I still love you so much

Of course, I try not to think about it because smoking was such a part of my identity for most of my life. If you’d asked anyone to describe me prior to 2007, I feel pretty certain that every single person would have started, “Well, she smokes a lot.” After that may have come that I wear a lot of purple (it’s my black), I’m short or even that I have brown hair. But smoking would have been the top thing. And then, one day, I wasn’t that person anymore. No more Cigarette Princess (one of my college nicknames). No more smoke buddy, as I was at work to many different people. Hell, I even got my first two jobs because I was a smoker.

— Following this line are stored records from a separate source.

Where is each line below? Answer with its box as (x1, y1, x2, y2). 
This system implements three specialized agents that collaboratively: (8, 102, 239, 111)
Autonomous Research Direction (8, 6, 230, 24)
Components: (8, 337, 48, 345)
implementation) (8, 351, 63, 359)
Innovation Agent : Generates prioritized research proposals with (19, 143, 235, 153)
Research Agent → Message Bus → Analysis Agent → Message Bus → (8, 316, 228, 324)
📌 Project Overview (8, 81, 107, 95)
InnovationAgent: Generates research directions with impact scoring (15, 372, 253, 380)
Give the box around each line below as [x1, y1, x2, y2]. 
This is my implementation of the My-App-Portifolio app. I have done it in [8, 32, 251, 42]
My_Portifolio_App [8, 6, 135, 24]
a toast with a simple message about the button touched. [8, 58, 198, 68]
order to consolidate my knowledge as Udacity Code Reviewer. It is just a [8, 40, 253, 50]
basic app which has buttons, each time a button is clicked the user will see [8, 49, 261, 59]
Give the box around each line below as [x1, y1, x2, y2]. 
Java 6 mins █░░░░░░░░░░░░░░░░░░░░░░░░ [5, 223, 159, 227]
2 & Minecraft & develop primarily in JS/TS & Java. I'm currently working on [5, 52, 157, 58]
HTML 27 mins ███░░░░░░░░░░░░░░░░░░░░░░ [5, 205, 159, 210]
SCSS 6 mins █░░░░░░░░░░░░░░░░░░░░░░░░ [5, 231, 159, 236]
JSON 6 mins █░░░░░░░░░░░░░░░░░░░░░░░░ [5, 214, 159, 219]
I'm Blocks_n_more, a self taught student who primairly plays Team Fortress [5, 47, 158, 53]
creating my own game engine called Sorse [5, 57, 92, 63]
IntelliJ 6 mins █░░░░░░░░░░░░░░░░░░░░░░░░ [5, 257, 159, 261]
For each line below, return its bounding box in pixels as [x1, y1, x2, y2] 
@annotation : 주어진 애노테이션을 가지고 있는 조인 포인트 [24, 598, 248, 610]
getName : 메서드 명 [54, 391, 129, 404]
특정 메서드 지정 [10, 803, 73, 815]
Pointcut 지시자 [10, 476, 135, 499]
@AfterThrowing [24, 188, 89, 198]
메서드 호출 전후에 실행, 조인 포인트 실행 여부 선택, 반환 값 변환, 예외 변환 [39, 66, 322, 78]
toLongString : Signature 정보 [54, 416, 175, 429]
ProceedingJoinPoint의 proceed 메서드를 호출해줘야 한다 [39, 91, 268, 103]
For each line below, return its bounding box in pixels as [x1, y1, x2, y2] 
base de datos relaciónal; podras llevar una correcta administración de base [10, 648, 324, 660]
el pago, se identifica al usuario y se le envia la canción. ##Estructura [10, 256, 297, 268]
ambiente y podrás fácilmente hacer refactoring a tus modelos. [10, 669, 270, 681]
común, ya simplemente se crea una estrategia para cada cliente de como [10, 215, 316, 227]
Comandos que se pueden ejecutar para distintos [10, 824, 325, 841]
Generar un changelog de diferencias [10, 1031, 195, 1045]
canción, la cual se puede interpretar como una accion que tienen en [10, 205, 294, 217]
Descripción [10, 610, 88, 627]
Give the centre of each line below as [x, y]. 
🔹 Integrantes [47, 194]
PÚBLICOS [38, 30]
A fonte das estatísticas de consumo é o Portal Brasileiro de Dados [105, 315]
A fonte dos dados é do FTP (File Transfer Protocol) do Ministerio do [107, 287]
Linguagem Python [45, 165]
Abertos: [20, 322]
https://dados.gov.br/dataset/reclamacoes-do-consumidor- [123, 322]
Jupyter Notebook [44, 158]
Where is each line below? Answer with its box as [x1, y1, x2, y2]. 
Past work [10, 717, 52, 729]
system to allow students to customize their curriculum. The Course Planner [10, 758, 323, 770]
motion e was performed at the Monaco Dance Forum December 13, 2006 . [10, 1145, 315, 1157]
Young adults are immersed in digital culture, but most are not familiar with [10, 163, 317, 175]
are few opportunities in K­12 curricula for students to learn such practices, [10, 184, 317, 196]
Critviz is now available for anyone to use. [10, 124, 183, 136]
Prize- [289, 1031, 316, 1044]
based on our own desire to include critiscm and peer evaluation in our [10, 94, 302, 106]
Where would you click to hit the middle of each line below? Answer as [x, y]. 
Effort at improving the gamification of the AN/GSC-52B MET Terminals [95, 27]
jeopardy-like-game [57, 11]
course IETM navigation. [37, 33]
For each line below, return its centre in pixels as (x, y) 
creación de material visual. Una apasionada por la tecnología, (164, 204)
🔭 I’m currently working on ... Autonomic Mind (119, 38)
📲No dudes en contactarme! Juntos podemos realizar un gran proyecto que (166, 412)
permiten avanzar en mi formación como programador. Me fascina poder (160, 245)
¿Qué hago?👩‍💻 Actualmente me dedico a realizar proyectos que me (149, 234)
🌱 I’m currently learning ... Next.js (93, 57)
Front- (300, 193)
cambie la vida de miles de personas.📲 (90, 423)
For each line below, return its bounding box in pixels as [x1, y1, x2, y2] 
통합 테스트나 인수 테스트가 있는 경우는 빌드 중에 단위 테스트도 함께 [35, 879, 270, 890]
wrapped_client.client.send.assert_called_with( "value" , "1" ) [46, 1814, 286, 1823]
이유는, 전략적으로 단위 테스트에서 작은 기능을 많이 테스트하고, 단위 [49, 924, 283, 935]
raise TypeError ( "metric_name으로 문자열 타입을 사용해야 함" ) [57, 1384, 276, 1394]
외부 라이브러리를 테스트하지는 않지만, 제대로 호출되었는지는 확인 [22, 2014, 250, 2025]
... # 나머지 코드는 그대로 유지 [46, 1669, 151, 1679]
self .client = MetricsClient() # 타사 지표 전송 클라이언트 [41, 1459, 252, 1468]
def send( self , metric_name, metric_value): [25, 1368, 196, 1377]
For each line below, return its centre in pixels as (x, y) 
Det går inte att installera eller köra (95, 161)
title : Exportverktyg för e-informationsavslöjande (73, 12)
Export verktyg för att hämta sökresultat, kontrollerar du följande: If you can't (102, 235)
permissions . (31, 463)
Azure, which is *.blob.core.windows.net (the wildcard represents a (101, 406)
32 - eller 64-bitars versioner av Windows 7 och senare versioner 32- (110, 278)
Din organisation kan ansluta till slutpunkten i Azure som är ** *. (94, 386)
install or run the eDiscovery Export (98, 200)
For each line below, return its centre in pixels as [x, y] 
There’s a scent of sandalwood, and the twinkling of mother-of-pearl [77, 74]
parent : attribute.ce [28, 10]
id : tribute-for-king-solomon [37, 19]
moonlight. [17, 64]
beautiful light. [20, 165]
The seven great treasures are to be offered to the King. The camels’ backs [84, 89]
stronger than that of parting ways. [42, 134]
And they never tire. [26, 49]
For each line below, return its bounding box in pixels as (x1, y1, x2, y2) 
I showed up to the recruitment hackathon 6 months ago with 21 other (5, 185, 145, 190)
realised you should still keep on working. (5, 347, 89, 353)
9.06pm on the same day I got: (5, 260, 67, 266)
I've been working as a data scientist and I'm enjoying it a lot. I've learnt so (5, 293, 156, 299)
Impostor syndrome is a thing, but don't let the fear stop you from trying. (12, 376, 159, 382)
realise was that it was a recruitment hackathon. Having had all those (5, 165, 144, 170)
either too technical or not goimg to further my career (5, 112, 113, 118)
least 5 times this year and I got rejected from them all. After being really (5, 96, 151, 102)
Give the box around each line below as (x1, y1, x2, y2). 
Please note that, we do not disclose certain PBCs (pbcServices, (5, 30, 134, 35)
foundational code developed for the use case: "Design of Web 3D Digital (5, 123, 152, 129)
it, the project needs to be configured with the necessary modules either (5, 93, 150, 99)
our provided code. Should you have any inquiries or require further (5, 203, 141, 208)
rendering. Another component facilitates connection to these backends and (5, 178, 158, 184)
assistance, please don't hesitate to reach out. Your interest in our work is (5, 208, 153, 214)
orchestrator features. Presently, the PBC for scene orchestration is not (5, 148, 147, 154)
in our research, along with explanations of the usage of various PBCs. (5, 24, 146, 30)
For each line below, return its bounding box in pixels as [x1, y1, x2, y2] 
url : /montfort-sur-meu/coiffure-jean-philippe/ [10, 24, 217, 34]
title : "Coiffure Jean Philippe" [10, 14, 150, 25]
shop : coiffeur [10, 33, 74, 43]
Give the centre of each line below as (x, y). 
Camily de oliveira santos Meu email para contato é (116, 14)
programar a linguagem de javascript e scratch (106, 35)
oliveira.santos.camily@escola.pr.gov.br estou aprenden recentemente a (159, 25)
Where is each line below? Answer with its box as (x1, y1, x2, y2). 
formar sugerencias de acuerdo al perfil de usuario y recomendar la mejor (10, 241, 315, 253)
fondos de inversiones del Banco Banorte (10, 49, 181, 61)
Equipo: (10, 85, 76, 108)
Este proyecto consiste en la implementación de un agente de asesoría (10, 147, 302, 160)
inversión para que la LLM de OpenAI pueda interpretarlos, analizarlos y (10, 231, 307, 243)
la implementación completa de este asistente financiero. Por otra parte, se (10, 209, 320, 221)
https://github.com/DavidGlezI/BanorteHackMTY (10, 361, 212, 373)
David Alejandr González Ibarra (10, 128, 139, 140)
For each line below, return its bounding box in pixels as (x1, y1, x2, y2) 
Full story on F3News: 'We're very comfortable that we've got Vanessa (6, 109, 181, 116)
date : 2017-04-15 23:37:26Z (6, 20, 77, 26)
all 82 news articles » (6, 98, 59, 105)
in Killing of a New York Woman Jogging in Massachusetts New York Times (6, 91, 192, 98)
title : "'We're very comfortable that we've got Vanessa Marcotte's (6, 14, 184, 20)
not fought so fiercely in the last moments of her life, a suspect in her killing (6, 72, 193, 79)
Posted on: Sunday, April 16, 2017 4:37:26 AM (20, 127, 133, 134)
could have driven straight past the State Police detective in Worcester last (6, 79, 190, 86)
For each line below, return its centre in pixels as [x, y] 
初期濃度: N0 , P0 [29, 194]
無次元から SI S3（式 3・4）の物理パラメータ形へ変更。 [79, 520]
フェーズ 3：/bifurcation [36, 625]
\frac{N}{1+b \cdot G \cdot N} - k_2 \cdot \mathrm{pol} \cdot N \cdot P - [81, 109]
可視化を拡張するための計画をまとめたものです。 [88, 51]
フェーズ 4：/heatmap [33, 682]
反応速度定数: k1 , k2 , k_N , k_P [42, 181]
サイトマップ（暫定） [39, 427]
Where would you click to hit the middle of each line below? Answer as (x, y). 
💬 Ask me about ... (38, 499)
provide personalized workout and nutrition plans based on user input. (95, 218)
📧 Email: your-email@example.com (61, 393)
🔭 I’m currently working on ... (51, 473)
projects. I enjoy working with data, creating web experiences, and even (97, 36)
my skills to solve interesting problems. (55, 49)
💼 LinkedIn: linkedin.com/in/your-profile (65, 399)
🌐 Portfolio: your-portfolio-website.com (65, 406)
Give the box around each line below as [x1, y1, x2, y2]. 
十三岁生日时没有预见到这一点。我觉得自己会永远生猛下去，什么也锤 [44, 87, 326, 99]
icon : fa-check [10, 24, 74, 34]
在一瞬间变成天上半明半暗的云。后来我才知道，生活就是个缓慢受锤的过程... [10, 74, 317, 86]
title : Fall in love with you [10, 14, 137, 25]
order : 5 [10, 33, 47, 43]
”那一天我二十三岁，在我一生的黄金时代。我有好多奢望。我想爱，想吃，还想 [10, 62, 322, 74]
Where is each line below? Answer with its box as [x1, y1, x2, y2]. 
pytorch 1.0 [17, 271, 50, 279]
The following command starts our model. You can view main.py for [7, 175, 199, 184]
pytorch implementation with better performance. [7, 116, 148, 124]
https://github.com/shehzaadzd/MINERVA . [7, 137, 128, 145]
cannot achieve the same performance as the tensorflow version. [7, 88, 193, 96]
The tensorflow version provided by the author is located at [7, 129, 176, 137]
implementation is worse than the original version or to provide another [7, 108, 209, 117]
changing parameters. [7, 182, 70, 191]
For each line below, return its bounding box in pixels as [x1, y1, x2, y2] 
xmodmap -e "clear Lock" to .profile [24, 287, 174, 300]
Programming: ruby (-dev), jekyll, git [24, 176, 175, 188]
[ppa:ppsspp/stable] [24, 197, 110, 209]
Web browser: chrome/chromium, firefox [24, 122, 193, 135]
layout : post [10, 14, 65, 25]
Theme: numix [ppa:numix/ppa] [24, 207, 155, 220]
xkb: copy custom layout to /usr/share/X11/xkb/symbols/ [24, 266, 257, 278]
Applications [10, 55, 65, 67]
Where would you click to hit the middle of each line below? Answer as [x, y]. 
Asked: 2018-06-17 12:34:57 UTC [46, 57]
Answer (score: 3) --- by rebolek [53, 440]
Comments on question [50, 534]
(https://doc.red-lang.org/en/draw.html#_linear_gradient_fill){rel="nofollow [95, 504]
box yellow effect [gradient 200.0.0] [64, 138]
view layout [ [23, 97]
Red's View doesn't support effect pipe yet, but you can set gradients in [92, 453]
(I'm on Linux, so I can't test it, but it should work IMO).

And all of this sadness was caused by the inferiority of European tobacco. See, what you don’t know unless you’re a Real Smoker is that when you buy cigarettes in the US, you get gen-you-wine tabakky from Virginia. When you buy it in Europe, it’s probably from Turkey or some other place that’s far, far away from Old Dominion.

do not accept imitators

This inferior tobacco made me sick. I didn’t want for it to be what was making me sick, but when I did a little experiment beginning on November 26th of 2006 to see if not smoking for a bit would mean a change in the frequency of my rate of infections (nose and throat mostly) every month, well… I stopped being sick all together. So, then I was healthy but devastated.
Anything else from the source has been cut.